[Entries provided Boundary: Start]

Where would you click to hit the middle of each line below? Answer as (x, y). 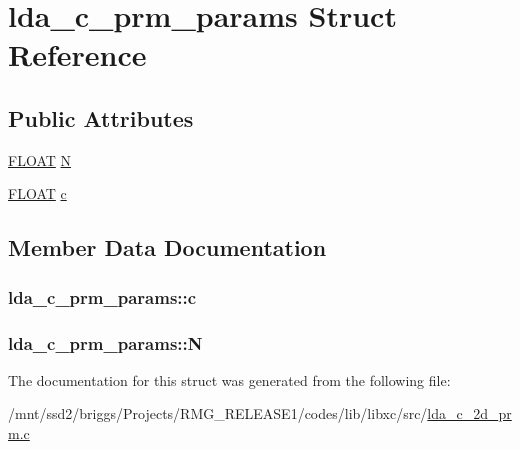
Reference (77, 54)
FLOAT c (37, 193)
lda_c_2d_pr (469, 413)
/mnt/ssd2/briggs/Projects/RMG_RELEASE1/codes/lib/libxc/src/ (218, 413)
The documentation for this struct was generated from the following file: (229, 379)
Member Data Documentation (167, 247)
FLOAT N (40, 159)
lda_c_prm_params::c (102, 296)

[Entries provided Boundary: End]
[Entries provided Boundary: Start]

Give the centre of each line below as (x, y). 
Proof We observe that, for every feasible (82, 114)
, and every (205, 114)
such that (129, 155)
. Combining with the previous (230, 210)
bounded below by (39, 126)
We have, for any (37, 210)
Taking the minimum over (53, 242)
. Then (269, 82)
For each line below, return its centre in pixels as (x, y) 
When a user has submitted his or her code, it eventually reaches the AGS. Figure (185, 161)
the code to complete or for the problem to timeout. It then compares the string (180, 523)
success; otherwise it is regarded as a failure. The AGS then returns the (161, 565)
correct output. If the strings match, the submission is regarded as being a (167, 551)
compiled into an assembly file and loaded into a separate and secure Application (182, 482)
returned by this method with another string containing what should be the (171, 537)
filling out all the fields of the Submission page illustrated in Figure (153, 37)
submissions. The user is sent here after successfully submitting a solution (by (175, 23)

[Entries provided Boundary: End]

_Task instructions_. Reproduce exactly the section above that begins at the line containing "filling out all" and ends at the line containing "submissions. The user", leaving out all other lines.

_Result_.
filling out all the fields of the Submission page illustrated in Figure (153, 37)
submissions. The user is sent here after successfully submitting a solution (by (175, 23)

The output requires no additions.